(Beginning of Data supplied)

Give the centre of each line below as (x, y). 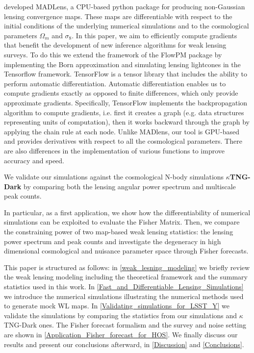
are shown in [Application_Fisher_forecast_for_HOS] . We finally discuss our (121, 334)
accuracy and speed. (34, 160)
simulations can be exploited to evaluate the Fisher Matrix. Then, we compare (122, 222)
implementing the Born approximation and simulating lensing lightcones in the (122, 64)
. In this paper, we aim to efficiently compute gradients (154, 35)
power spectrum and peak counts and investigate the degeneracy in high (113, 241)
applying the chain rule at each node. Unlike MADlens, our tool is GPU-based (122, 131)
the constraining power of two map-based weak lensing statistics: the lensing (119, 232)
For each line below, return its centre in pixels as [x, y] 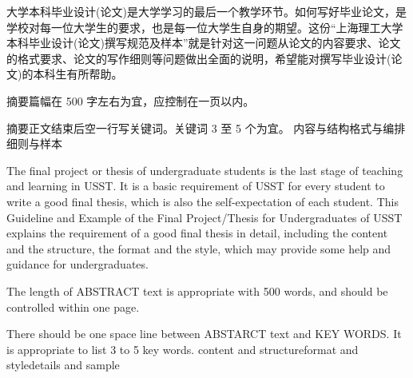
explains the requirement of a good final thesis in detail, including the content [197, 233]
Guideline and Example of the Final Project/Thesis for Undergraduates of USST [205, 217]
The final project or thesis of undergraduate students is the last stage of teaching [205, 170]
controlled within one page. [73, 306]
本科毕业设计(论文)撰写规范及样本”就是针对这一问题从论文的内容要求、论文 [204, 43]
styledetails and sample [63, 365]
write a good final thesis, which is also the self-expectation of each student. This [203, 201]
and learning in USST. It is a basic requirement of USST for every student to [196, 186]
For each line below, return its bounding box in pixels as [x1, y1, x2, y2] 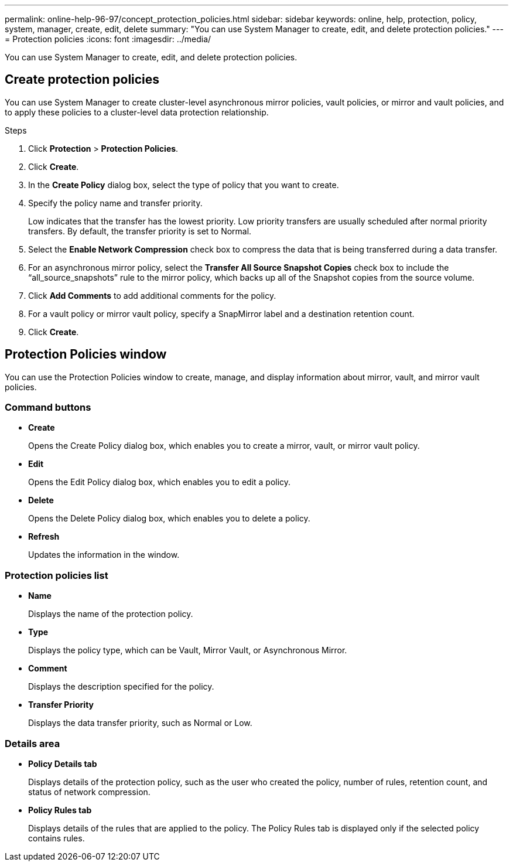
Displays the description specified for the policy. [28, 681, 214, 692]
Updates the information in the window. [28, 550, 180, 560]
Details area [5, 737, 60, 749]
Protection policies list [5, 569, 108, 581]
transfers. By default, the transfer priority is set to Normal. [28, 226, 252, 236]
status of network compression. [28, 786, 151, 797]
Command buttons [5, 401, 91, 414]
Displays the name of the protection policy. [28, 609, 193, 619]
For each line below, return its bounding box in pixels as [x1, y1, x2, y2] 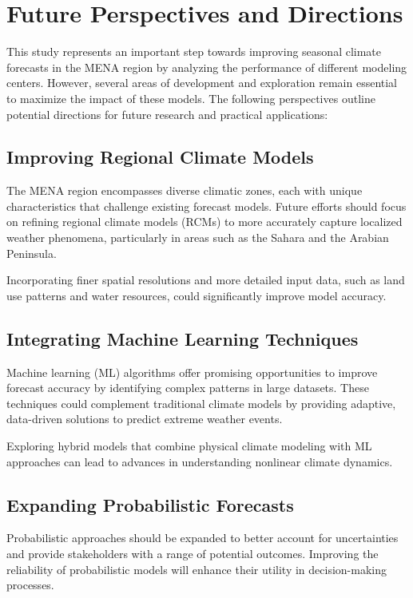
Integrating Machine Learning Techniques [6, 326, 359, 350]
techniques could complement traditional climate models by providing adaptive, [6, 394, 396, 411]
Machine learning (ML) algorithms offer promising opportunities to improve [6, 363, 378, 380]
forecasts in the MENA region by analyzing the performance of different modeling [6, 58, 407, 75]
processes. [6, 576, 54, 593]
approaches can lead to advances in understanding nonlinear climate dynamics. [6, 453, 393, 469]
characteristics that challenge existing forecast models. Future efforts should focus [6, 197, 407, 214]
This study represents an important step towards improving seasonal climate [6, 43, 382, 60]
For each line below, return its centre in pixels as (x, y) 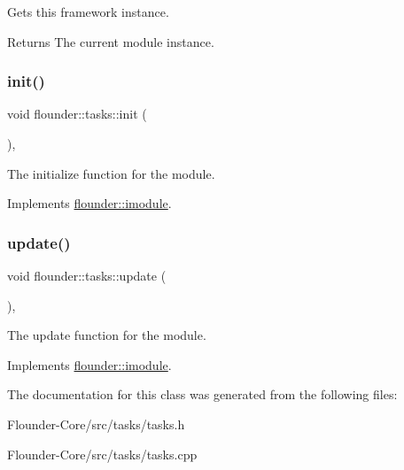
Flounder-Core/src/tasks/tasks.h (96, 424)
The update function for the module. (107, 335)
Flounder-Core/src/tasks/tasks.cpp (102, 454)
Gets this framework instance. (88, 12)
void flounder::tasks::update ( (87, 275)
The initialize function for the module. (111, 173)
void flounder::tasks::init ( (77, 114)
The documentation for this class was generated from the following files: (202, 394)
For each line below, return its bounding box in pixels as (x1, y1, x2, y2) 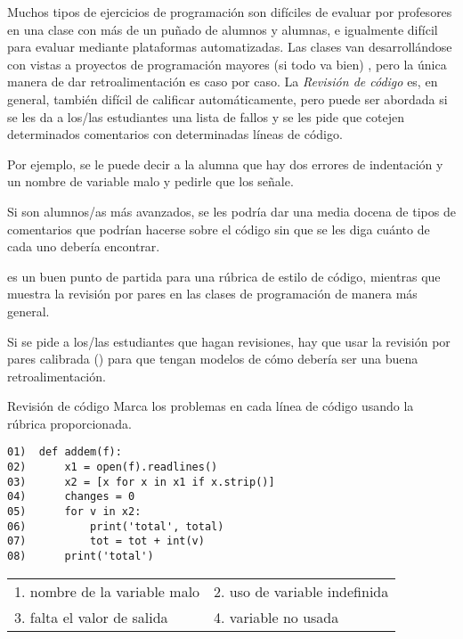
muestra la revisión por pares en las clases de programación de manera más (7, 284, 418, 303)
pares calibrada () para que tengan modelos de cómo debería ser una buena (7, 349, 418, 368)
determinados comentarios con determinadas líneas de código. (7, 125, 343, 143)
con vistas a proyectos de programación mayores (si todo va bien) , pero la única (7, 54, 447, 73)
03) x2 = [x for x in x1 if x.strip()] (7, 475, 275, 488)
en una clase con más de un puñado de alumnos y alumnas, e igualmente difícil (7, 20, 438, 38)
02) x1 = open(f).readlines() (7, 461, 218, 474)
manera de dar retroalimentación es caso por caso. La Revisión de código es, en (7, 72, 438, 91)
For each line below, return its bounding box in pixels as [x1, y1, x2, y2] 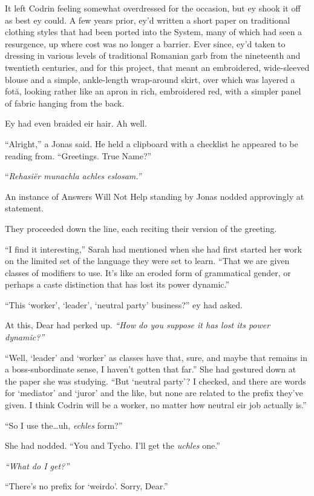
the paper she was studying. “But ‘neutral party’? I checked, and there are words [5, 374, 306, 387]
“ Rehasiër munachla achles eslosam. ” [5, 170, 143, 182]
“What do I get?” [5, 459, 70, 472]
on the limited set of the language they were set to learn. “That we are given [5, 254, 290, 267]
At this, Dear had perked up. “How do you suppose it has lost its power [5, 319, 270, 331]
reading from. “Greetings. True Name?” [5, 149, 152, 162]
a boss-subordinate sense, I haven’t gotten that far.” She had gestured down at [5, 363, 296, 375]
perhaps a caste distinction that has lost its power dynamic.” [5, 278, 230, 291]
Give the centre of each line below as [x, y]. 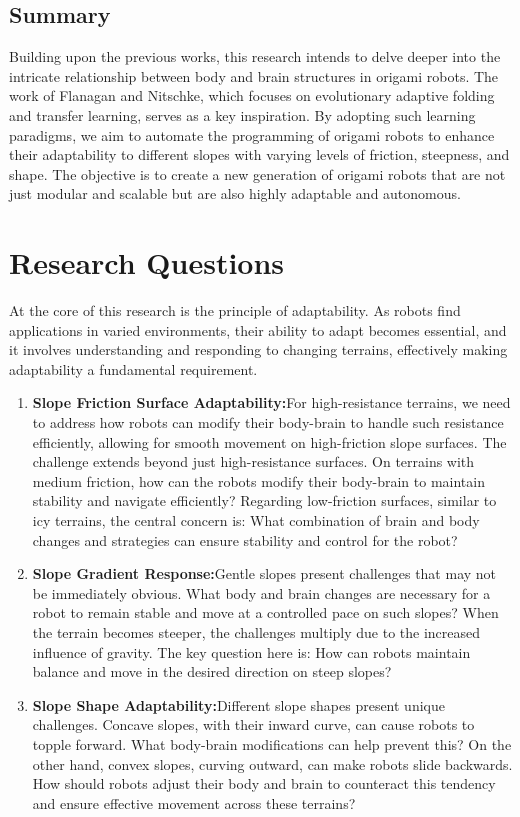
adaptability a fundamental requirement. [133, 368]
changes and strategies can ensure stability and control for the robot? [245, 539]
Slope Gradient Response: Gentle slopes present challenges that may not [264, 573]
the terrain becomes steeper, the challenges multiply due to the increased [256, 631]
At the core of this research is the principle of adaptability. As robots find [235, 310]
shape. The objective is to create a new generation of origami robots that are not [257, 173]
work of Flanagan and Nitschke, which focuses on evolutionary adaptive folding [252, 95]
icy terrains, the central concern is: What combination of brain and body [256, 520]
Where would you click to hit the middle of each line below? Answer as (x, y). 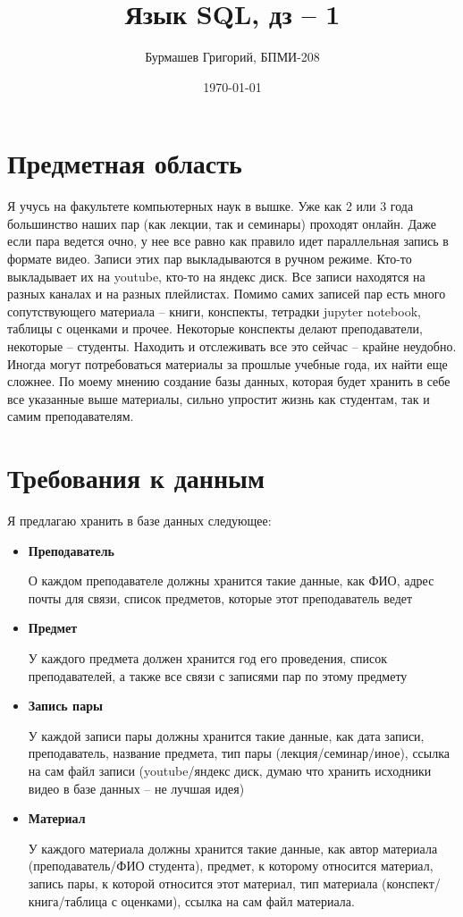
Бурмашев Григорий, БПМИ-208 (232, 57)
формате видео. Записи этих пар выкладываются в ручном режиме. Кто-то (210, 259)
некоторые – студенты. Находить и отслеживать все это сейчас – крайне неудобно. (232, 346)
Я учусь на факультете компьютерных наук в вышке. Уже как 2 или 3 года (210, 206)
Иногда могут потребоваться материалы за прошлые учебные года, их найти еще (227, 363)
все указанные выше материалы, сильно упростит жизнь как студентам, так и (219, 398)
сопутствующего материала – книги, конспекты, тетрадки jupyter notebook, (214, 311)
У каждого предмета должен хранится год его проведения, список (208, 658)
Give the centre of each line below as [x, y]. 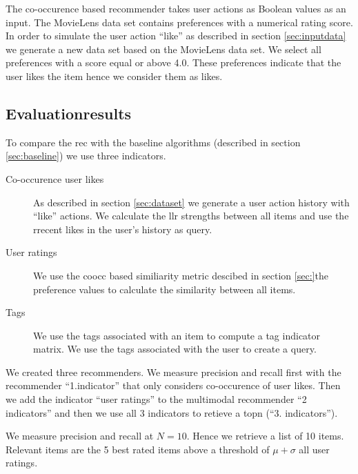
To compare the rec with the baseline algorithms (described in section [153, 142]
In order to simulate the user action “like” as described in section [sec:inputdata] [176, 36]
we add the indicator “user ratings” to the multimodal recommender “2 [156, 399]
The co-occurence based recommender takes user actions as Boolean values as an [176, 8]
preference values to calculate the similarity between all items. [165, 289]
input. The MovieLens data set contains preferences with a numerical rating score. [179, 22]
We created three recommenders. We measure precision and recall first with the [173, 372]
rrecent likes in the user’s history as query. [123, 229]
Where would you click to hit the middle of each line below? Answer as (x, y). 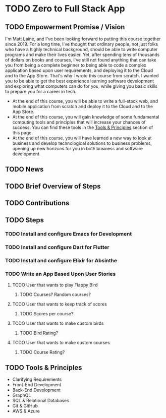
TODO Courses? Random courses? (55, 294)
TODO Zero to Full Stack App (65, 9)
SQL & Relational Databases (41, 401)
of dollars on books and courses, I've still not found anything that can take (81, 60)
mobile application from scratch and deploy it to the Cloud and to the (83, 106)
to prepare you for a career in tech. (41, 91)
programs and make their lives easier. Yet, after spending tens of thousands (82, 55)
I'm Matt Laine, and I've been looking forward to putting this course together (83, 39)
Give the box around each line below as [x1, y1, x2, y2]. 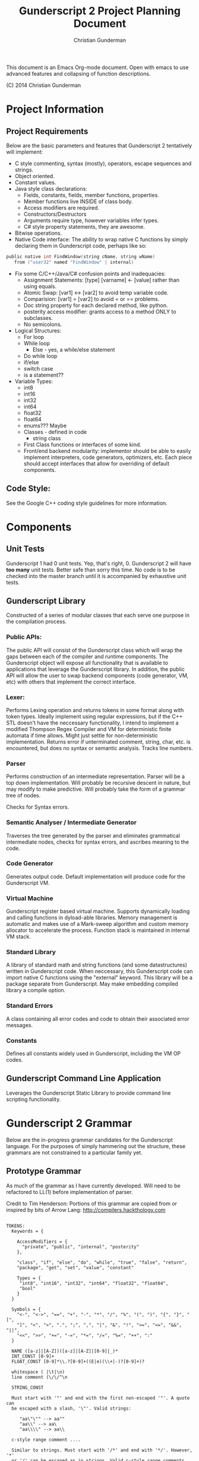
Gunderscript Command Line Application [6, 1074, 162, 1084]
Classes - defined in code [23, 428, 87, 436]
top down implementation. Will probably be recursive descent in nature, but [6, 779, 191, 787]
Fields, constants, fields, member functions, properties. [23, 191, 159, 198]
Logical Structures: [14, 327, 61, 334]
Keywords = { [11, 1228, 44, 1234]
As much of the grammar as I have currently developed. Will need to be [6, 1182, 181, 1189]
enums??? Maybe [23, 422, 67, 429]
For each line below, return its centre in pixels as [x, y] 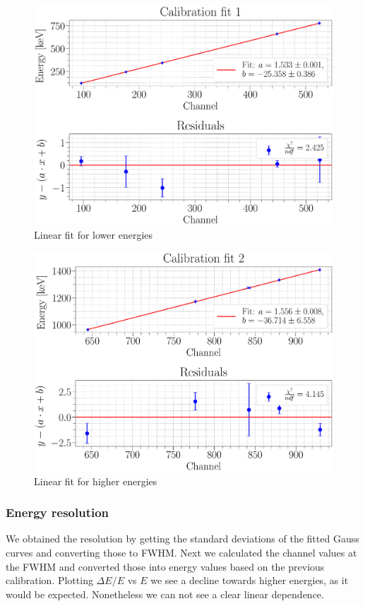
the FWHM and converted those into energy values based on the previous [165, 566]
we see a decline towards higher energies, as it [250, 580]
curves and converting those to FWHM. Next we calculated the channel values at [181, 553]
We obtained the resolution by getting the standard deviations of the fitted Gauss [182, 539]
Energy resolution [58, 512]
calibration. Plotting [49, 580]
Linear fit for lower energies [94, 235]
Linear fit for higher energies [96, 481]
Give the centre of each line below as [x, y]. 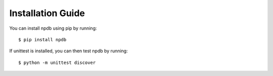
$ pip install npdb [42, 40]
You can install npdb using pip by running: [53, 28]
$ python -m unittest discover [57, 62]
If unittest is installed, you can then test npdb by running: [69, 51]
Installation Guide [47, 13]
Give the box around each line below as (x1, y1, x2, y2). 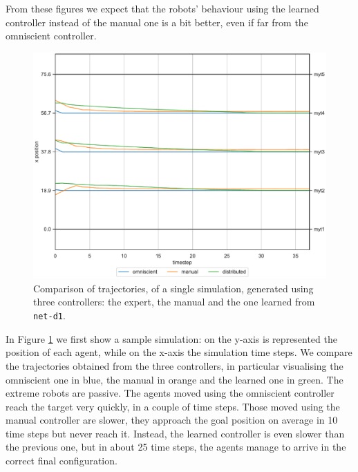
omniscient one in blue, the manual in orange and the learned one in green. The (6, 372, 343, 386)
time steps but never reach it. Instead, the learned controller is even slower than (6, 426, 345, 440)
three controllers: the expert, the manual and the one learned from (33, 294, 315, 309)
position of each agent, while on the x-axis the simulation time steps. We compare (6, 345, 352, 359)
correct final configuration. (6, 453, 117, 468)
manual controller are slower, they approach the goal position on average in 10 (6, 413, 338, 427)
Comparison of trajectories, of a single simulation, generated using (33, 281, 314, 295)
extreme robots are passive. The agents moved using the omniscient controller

(End of Data supplied)

Give the lines exactly, from the first line of the entries to the line with "simulations can be", both ends included. Skip the pictures.

Answer to the problem:
Give the centre of each line below as (x, y). 
are shown in [Application_Fisher_forecast_for_HOS] . We finally discuss our (121, 334)
accuracy and speed. (34, 160)
simulations can be exploited to evaluate the Fisher Matrix. Then, we compare (122, 222)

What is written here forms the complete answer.